Ma non mi illudo di convincerla stasera. Mi basta che si chieda ‘e se avessi
torto?’ Non può non farlo. Lo ha detto lei stesso che è bene porsi dubbi, farsi
domande, no? Nel suo splendido discorso.”
Pronunciate
quelle parole, Rose si smaterializzò.
“No,
aspetta!” gridò Hermione correndo verso di lei.
Scivolò sull’erba umida e cadde in ginocchio di fronte al punte dove sino a un
attimo prima c’era la figlia, e ora più nulla.

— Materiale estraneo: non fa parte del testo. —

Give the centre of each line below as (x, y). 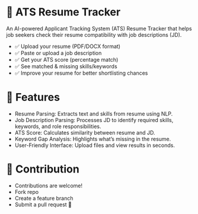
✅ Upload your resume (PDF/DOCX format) (67, 46)
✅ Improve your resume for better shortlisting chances (81, 73)
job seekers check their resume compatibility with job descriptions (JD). (94, 34)
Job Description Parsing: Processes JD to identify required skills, (94, 120)
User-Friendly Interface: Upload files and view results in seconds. (95, 145)
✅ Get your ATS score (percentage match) (66, 59)
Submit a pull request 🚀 (43, 205)
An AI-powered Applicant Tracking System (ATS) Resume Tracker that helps (99, 28)
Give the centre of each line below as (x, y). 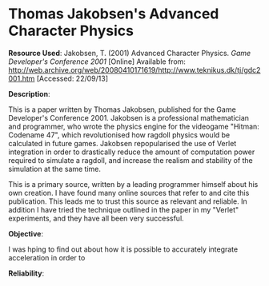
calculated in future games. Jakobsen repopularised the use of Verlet (122, 143)
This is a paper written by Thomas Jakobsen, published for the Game (122, 109)
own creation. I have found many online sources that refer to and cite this (129, 193)
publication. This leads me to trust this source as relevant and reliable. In (128, 201)
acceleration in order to (47, 257)
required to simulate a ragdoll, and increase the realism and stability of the (131, 160)
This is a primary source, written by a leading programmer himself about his (133, 184)
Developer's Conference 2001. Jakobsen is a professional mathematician (129, 117)
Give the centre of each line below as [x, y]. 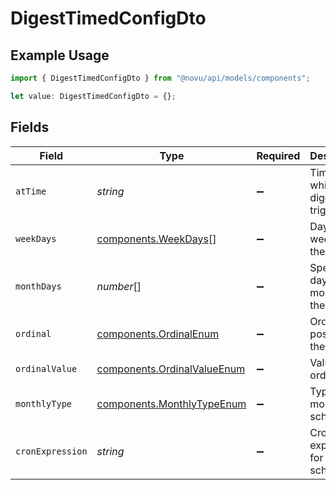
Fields [30, 127]
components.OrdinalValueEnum [171, 369]
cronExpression [51, 451]
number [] [119, 286]
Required [278, 155]
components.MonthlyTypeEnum [171, 404]
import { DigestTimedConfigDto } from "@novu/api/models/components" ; [160, 78]
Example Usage [60, 55]
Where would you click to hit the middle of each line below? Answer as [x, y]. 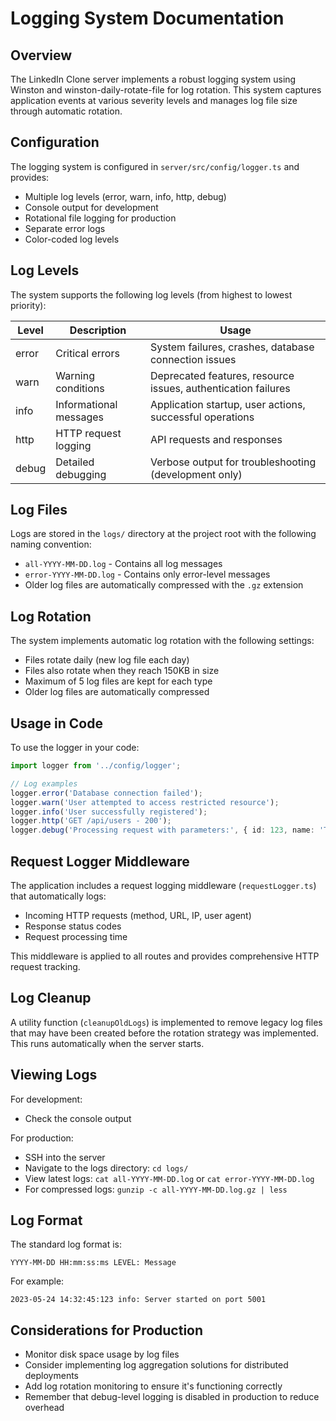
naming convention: [51, 544]
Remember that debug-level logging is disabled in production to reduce [172, 1397]
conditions [80, 388]
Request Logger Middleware [100, 861]
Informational [86, 404]
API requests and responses [216, 439]
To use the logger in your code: [75, 748]
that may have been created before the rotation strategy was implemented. [164, 1033]
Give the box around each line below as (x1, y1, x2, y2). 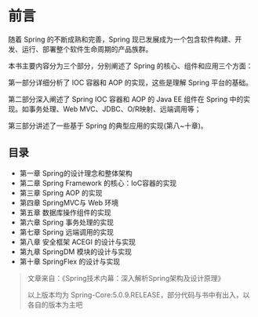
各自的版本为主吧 (27, 300, 83, 309)
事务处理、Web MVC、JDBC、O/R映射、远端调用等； (28, 104, 202, 114)
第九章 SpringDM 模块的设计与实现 (19, 246, 132, 256)
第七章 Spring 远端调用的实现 (19, 227, 114, 236)
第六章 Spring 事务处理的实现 (19, 217, 114, 227)
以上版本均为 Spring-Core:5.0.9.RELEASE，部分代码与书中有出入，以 (27, 290, 250, 299)
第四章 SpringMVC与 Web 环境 (19, 198, 119, 207)
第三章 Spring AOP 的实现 (19, 188, 103, 197)
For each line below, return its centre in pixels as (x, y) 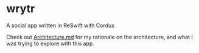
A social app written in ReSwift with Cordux (60, 25)
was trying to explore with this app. (50, 43)
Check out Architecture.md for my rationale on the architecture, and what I (100, 37)
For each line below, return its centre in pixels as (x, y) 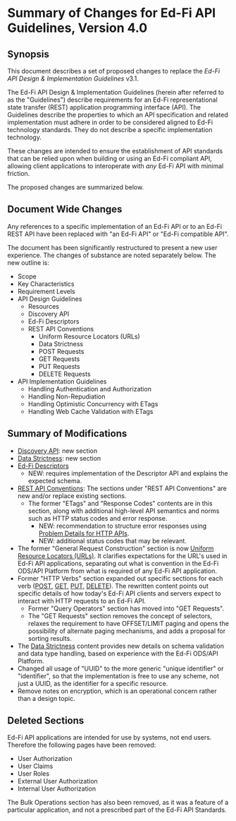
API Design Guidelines (50, 299)
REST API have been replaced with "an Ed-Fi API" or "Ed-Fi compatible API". (118, 234)
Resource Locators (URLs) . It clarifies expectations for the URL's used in (122, 555)
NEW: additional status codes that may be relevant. (112, 541)
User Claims (35, 766)
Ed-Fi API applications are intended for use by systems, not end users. (110, 738)
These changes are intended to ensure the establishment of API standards (115, 151)
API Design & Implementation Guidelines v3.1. (73, 78)
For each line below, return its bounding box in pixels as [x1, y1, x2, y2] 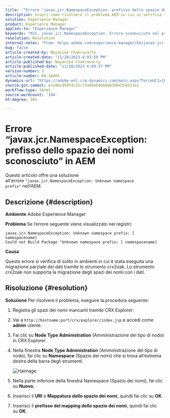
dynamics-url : [5, 78, 35, 83]
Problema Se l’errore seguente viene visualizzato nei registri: [5, 221, 133, 227]
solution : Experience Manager [5, 17, 69, 22]
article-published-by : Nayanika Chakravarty [5, 59, 101, 64]
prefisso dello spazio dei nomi [5, 145, 134, 156]
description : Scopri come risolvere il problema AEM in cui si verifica [5, 12, 162, 17]
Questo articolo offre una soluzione [5, 172, 79, 178]
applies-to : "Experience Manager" [5, 26, 78, 31]
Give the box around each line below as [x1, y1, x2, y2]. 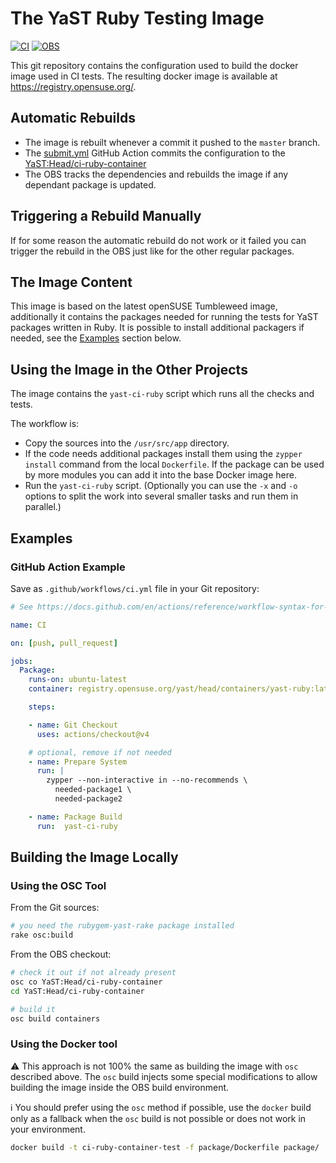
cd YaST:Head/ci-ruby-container [10, 986, 145, 996]
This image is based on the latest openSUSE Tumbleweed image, [10, 300, 278, 312]
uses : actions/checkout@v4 [36, 729, 150, 739]
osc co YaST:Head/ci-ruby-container [10, 977, 163, 987]
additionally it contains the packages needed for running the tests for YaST [10, 311, 319, 323]
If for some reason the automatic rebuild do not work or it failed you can [10, 234, 307, 246]
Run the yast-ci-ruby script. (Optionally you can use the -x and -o [24, 480, 298, 492]
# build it [10, 1004, 56, 1014]
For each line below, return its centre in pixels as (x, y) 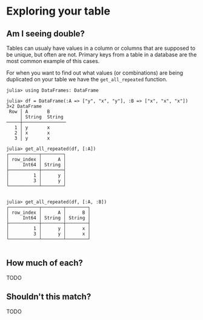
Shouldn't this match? (49, 297)
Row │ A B (29, 112)
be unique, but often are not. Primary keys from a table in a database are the (101, 55)
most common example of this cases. (53, 61)
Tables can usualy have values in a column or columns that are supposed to (101, 48)
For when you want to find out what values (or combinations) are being (95, 73)
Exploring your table (58, 11)
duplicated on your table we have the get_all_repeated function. (87, 79)
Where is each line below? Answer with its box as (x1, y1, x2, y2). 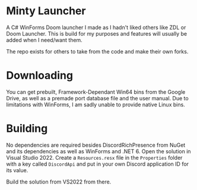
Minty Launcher (6, 4, 86, 18)
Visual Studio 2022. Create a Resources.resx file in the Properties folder (6, 154, 183, 161)
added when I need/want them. (6, 36, 83, 43)
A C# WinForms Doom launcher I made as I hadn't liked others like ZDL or (6, 24, 186, 31)
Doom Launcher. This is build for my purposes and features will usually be (6, 30, 188, 37)
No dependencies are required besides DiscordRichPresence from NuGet (6, 141, 186, 148)
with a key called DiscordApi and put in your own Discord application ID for (6, 160, 189, 167)
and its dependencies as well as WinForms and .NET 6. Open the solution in (6, 147, 191, 155)
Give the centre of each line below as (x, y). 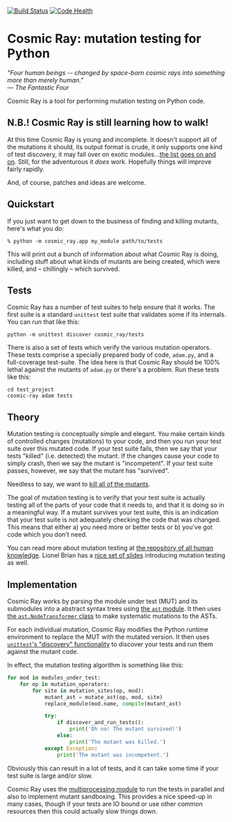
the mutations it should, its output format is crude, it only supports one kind (115, 146)
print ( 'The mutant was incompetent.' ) (113, 755)
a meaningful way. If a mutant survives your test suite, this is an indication (113, 512)
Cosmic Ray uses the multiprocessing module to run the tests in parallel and (116, 789)
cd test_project (31, 390)
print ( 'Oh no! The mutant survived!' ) (125, 729)
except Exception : (71, 748)
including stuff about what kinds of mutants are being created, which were (114, 261)
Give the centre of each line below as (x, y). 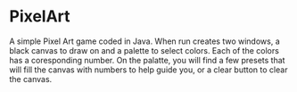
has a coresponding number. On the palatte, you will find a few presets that (147, 60)
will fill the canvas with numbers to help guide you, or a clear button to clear (148, 70)
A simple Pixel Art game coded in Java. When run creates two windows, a (145, 41)
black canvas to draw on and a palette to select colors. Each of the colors (144, 50)
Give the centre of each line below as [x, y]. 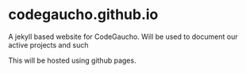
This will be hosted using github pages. [72, 60]
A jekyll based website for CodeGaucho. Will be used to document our [123, 36]
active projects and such [48, 44]
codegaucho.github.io [83, 15]
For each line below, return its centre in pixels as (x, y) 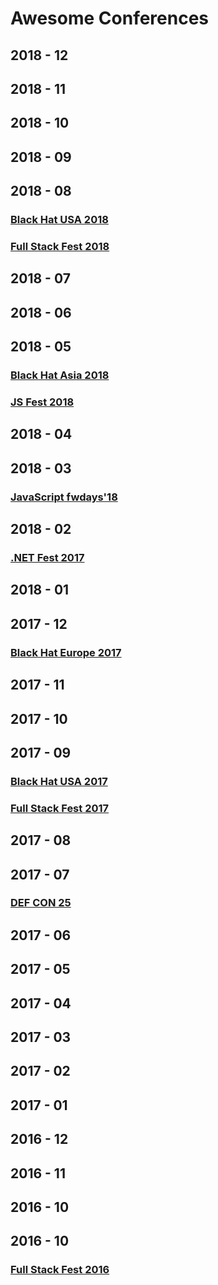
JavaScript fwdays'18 (64, 497)
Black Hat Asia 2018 (60, 375)
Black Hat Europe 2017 (66, 652)
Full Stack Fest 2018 (60, 246)
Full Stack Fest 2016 (60, 1270)
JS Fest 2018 (42, 402)
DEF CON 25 (41, 903)
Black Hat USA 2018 (59, 220)
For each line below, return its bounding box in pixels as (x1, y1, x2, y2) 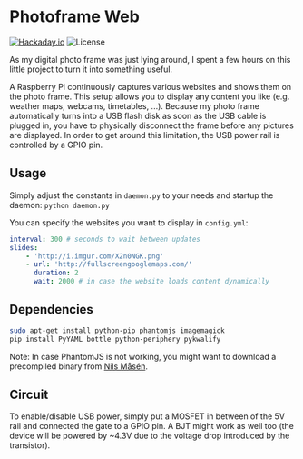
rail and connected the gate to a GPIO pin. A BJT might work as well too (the (9, 421, 295, 432)
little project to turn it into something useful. (9, 64, 173, 75)
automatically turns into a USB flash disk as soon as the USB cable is (9, 110, 267, 121)
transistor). (9, 440, 51, 451)
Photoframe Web (9, 6, 141, 27)
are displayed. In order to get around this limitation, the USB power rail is (9, 129, 280, 140)
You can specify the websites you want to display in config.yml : (9, 216, 249, 228)
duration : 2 (33, 268, 79, 278)
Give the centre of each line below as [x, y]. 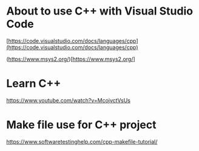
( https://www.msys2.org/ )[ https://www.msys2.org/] [71, 59]
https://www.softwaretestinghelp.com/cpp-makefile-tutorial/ [82, 141]
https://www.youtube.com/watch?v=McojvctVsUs [68, 100]
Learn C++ [34, 84]
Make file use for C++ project [81, 125]
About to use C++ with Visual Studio [99, 11]
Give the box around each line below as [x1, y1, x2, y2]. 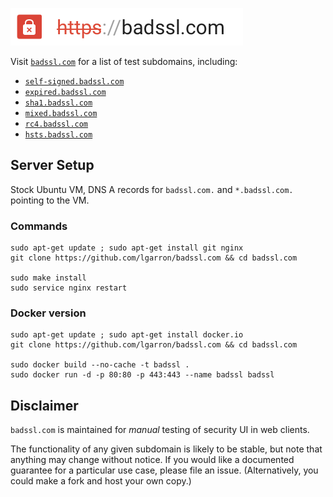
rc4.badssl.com [24, 119, 89, 129]
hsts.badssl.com [24, 130, 93, 140]
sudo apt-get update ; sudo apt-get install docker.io [10, 330, 244, 340]
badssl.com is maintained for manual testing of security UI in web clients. [10, 424, 310, 436]
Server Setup [10, 157, 95, 174]
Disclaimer [10, 397, 79, 414]
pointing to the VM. [10, 194, 90, 206]
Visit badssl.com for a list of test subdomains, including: [10, 56, 238, 67]
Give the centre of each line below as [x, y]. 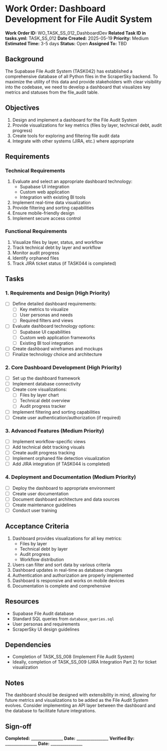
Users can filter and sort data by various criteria [61, 565]
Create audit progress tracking [44, 453]
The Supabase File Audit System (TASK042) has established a [69, 71]
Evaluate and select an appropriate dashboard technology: [72, 181]
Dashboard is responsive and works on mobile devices [68, 580]
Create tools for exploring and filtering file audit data [66, 136]
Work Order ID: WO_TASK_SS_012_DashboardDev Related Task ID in [76, 33]
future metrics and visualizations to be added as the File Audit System [77, 700]
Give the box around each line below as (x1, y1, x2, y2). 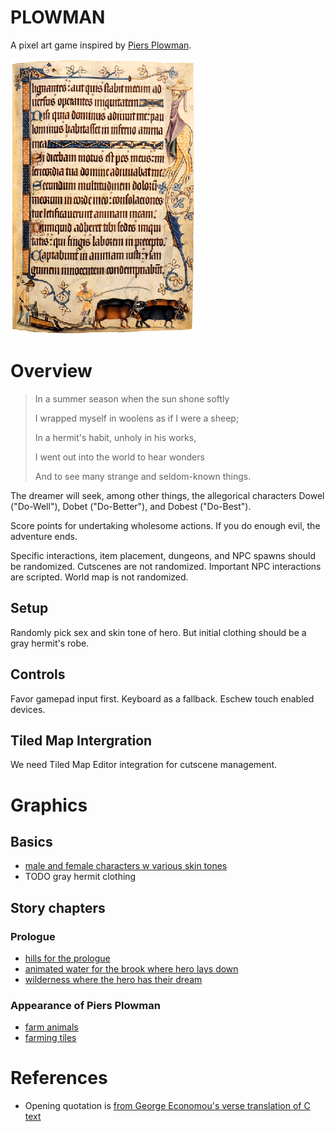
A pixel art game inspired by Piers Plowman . (10, 39, 192, 51)
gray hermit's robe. (10, 637, 90, 649)
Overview (10, 360, 93, 383)
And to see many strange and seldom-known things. (34, 470, 252, 482)
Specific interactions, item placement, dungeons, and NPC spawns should (10, 549, 316, 561)
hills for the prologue (24, 952, 111, 964)
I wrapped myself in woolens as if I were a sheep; (34, 412, 240, 424)
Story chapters (10, 899, 106, 916)
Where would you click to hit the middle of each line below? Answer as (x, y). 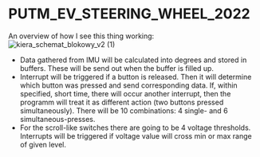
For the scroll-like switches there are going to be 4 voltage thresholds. (135, 128)
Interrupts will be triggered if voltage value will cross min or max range (136, 135)
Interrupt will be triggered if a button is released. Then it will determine (136, 77)
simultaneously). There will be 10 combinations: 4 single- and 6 (124, 110)
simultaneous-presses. (57, 119)
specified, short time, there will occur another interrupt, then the (125, 93)
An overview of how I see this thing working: (81, 36)
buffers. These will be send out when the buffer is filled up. (116, 68)
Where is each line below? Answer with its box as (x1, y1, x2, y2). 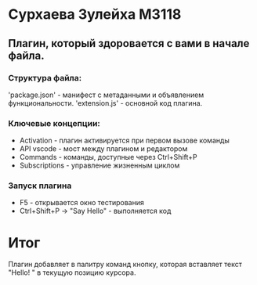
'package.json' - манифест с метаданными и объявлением (8, 90, 205, 99)
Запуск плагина (8, 180, 72, 191)
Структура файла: (8, 72, 82, 83)
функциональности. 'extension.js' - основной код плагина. (8, 98, 203, 107)
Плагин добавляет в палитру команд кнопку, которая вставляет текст (8, 260, 243, 269)
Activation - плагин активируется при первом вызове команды (19, 135, 230, 146)
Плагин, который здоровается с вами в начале (8, 37, 250, 50)
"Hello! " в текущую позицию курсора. (8, 268, 136, 277)
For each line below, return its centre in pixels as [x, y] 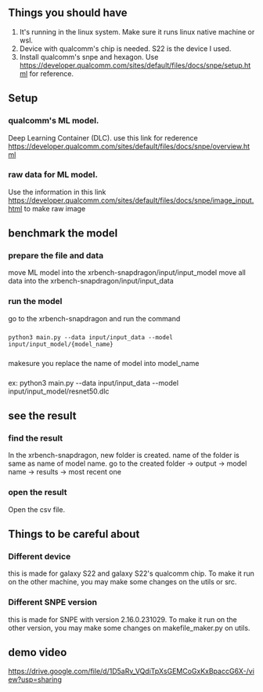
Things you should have [68, 13]
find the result [36, 438]
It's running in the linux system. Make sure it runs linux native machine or [137, 31]
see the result [42, 416]
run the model [35, 302]
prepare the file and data [56, 256]
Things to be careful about [74, 534]
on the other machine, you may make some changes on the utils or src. [122, 582]
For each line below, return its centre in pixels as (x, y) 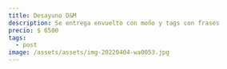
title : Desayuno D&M (43, 15)
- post (26, 45)
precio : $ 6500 (34, 30)
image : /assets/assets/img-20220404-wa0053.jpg (89, 52)
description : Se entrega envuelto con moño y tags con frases (114, 23)
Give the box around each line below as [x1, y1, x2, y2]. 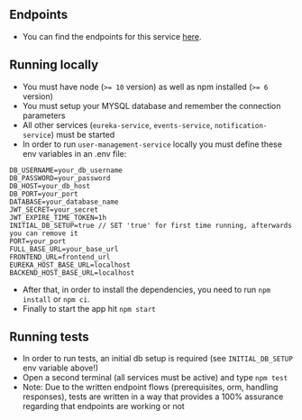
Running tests [9, 329, 90, 345]
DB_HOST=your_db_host [9, 181, 91, 190]
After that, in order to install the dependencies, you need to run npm [22, 284, 271, 295]
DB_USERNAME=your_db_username [9, 166, 124, 175]
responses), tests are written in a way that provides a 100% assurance [22, 391, 284, 402]
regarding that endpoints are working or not [22, 401, 185, 412]
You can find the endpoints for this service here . [22, 31, 202, 41]
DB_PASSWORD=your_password [9, 173, 111, 183]
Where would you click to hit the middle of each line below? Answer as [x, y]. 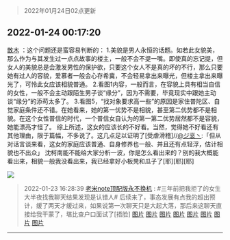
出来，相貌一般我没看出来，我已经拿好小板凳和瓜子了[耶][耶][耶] [103, 161]
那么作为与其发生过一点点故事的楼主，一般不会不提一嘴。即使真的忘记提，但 [115, 58]
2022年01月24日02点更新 [60, 11]
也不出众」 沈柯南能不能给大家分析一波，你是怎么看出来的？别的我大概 [113, 152]
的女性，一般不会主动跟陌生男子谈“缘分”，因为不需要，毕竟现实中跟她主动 [112, 92]
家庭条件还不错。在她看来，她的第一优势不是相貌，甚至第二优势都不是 [112, 109]
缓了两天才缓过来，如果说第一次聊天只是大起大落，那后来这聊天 [126, 205]
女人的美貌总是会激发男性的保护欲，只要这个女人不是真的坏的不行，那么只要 [115, 67]
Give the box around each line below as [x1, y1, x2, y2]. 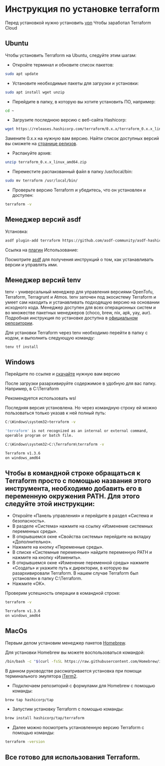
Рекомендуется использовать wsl [5, 395, 76, 401]
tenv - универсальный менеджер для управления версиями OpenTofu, [5, 289, 154, 295]
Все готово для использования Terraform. [5, 753, 140, 761]
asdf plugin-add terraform [5, 238, 60, 243]
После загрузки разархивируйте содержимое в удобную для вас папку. [5, 380, 157, 387]
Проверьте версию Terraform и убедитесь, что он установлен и [12, 187, 146, 193]
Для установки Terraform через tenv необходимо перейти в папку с [5, 330, 148, 336]
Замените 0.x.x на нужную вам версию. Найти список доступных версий [5, 135, 160, 141]
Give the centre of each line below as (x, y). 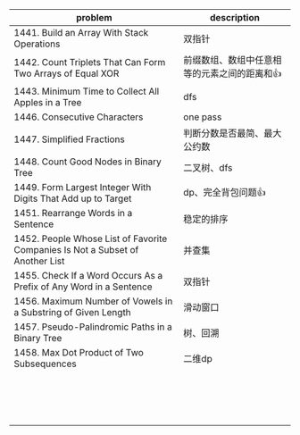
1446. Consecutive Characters (79, 117)
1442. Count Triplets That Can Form (90, 62)
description (235, 17)
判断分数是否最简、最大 (232, 133)
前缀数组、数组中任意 (228, 60)
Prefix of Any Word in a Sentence (83, 287)
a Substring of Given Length (72, 312)
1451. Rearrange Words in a (73, 213)
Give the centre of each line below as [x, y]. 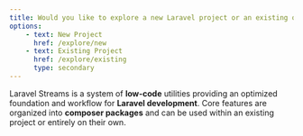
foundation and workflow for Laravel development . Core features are [138, 103]
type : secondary [64, 68]
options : [26, 26]
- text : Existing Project [74, 51]
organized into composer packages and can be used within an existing [142, 113]
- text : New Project [64, 34]
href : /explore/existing [80, 59]
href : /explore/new [69, 43]
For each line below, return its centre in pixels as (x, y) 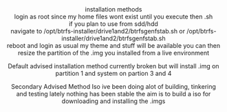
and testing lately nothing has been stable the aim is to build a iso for (113, 94)
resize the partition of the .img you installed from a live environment (113, 53)
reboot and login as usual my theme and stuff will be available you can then (113, 45)
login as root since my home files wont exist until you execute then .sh (113, 16)
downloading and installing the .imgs (113, 101)
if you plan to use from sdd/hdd (113, 24)
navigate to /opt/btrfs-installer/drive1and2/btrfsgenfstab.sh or (98, 31)
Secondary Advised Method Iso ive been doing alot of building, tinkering (113, 86)
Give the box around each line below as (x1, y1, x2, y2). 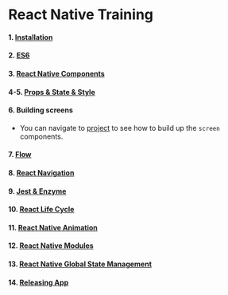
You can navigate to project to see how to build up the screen (19, 123, 220, 132)
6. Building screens (8, 105, 73, 115)
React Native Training (8, 6, 153, 24)
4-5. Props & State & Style (8, 87, 95, 96)
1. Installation (8, 32, 53, 41)
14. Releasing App (8, 277, 69, 287)
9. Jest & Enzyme (8, 186, 67, 196)
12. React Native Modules (8, 241, 94, 250)
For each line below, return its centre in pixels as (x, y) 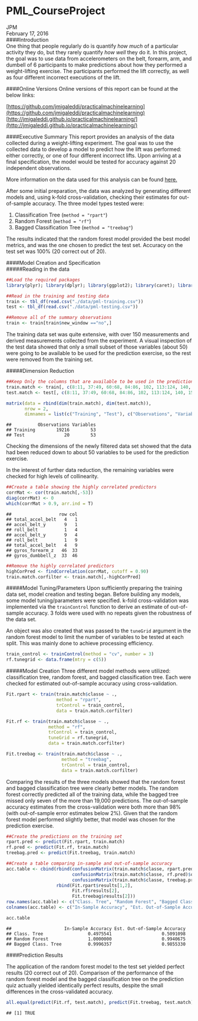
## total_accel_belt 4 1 (42, 519)
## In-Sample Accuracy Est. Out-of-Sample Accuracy (96, 928)
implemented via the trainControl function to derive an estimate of (88, 607)
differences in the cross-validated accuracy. (60, 992)
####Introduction (27, 40)
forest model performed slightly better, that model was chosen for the (91, 819)
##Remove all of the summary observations (59, 318)
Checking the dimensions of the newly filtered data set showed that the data (99, 446)
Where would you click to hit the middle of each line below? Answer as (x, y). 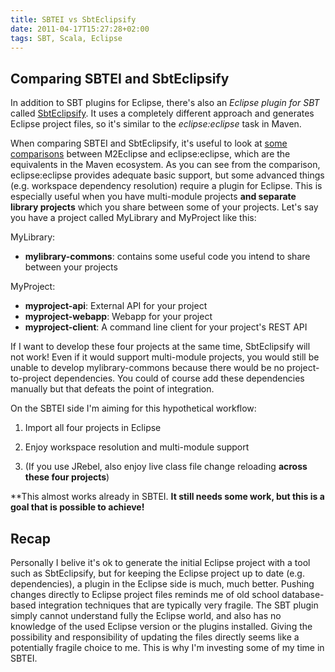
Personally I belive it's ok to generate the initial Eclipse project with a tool (160, 562)
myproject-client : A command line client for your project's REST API (166, 327)
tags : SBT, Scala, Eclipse (66, 38)
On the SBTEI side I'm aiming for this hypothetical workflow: (133, 408)
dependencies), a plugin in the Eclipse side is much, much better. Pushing (162, 584)
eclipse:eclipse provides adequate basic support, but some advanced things (167, 175)
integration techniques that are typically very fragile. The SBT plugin (178, 605)
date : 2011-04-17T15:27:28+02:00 (80, 29)

Iniziò a piangere.
Senza
dire nulla, Ron si chinò vicino a Hermione, e la
abbracciò, accarezzandole le spalle scosse dai singhiozzi con mani anch’esse
tremanti. Ginny strinse forte il braccio di Harry.
Rimasero così per un po’, nel silenzio della notte rotto solo dalle lacrime.